By way of an “event-driven” example, if a potential customer were to submit a form on a company’s website, the company could automatically generate and send a custom Tavus video to that lead using data that the customer had submitted.

“This empowers companies to capitalize on opportune timing for maximum conversions without having to wait for a team member to record the video,” Favret said.

Misuse

At the top end of the generative AI spectrum, we’re seeing the likes of Microsoft and Google slug it out to see who can get their respective smarts into the hands of businesses and consumers the quickest, a battle that Microsoft seems to be winning at present. At the same time, we’re seeing a whole host of generative AI startups come to the fore such as GlossAi, which is using AI to help businesses easily create shareable marketing skits, while Typeface is doing something similar for marketing copy and image generation in the enterprise.

Specific to Tavus, there have been comparable companies out there for a few years already, such as Windsor, which does something similar albeit with a heavy focus on e-commerce. We also have London-based Synthesia, backed by a swathe of high-profile investors, which is more about creating digital avatars from text for use in training and how-to videos.

So it’s clear that even before all the generative AI hype of the past few months, there was a growing movement in the startup world in that direction, which Tavus is now looking to capitalize on. Indeed, in its short life so far, Tavus has garnered some fairly large customers, such as real estate data company CoStar and French tech scaleup AB Tasty.

However, it’s worth considering potential misuse of this kind of technology. For instance, is there anything stopping anyone from uploading a video of someone else talking, and then creating new videos from that template? Certainly, there’s no shortage of deepfake chicanery examples from across the video and voice spectrum. Some companies, such as South Park creators’ startup Deep Voodoo, are already raising VC cash for their deepfake endeavors.

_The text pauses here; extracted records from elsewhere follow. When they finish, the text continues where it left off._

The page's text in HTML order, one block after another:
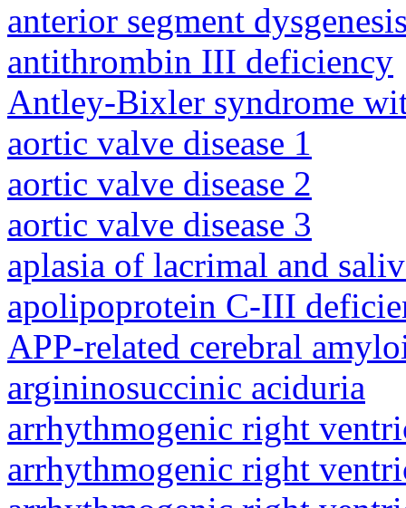
anterior segment
antithrombin III deficiency
Antley-Bixler syndrome
aortic valve disease 1
aortic valve disease 2
aortic valve disease 3
aplasia of lacrimal and
apolipoprotein C-III
APP-related cerebral
argininosuccinic aciduria
arrhythmogenic right
arrhythmogenic right
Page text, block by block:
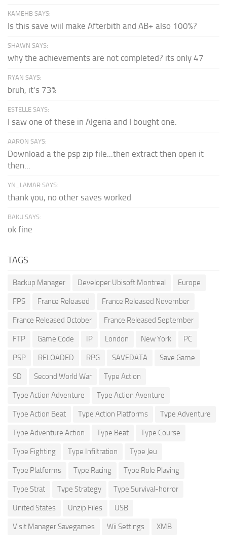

As this type of technology becomes more ingrained and normalized within society, there will be more questions about the ethical implications of all this, even if the underlying intentions are well-meaning.

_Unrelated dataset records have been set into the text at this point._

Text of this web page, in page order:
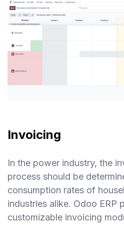
Invoicing
In the power industry, the
process should be
consumption rates of
industries alike. Odoo ERP
customizable invoicing
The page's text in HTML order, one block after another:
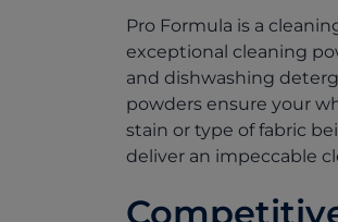
Pro Formula is a
exceptional cleaning
and dishwashing
powders ensure your
stain or type of fabric
deliver an impeccable
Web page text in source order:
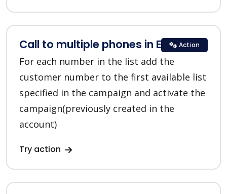
Call to multiple phones in EVE.calls
For each number in the list add the
customer number to the first available list
specified in the campaign and activate the
campaign(previously created in the
account)
Try action
Action
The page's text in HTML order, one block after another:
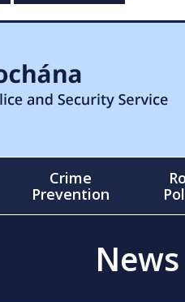
Crime
Prevention
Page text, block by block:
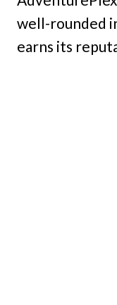
well-rounded
earns its
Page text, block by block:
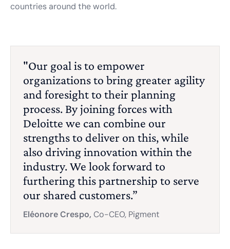
countries around the world.
"Our goal is to empower
organizations to bring greater agility
and foresight to their planning
process. By joining forces with
Deloitte we can combine our
strengths to deliver on this, while
also driving innovation within the
industry. We look forward to
furthering this partnership to serve
our shared customers.”
Eléonore Crespo, Co-CEO, Pigment
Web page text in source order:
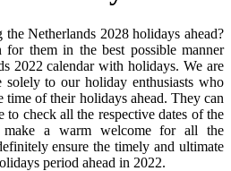
Netherlands 2028 holidays ahead?
them in the best possible manner
2022 calendar with holidays. We are
solely to our holiday enthusiasts who
time of their holidays ahead. They can
to check all the respective dates of the
make a warm welcome for all the
ensure the timely and ultimate
period ahead in 2022.
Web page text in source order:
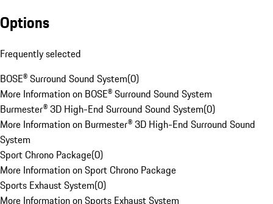
Options
Frequently selected
BOSE® Surround Sound System(0)
More Information on BOSE® Surround Sound System
Burmester® 3D High-End Surround Sound System(0)
More Information on Burmester® 3D High-End Surround Sound
System
Sport Chrono Package(0)
More Information on Sport Chrono Package
Sports Exhaust System(0)
More Information on Sports Exhaust System

According to Favret, Tavus has a built-in feature that makes it more difficult to fool the system, as it requires users to perform a voice-verification and record live on the platform.

“This means that users cannot upload videos of others talking,” Favret said. “Furthermore, users have all rights to their data and likeness, allowing them to delete or remove their videos at any time. We are also very intentional about how Tavus is used: we screen each use-case before a user starts with Tavus, ensure that the use case meets our community guidelines, and that it is ethical. Security and ethics are incredibly important to us, especially given the youth of this technology in society.”

Show me the money

In terms of business model, Tavus offers a basic intro plan aimed at smaller businesses that costs $275 per month and has restrictions such as the number of videos they can create. The custom “business” plan removes these restrictions, though there is no advertised price in place — it basically tailors the price according to how a company intends to use it.

“Tavus plans are customized to a company’s specific use-case and needs, but on a high level, we operate on a usage-based model, where users are charged based on a combination of the number of seats they have as well as the number of videos they generate,” Favret said.

Prior to this seed round, Tavus had raised a small amount as part of its participation in the YC program back in 2021. Its full roster of seed-round investors include: Sequoia, Accel Partners, Index Ventures, Lightspeed Ventures, YC Continuity, SV Angel, Hack VC, Remus Capital, Mantis Capital, Liquid2 Ventures, Zillionize, Soma Capital, GTMfund, Terra Nova and several undisclosed angel investors.